*Records from a dataset*
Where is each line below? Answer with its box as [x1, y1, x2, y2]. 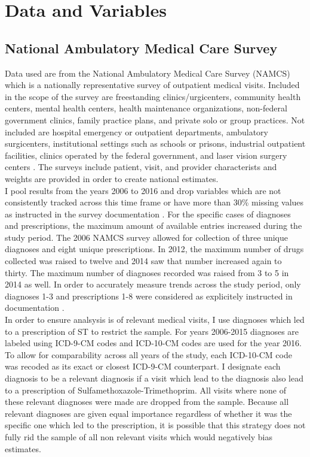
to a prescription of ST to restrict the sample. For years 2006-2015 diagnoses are [5, 325, 299, 337]
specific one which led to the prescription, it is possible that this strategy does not [5, 419, 306, 431]
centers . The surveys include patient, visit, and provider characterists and [5, 161, 277, 173]
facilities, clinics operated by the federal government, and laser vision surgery [5, 149, 287, 161]
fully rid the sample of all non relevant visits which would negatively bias [5, 430, 273, 443]
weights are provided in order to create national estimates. [5, 172, 219, 184]
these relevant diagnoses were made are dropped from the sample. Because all [5, 395, 289, 408]
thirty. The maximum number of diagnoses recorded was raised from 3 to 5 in [5, 266, 289, 279]
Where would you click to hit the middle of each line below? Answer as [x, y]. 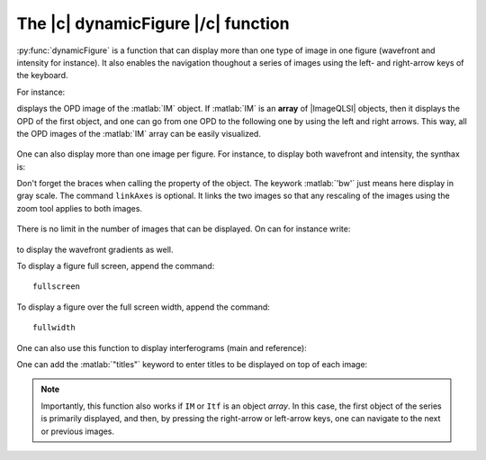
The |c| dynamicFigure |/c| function [153, 23]
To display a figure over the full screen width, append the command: [143, 307]
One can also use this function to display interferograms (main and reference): [162, 347]
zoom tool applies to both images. [80, 208]
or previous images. [78, 431]
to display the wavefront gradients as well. [95, 249]
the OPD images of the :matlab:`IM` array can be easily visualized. [139, 133]
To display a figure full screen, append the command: [116, 266]
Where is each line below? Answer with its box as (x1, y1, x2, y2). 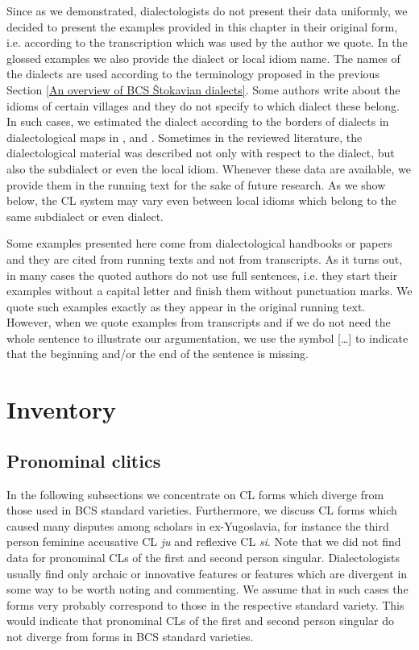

*The task*
Copy out, from the data above, each line where the string "append" is present.

*Result*
To display a figure over the full screen width, append the command: [143, 307]
To display a figure full screen, append the command: [116, 266]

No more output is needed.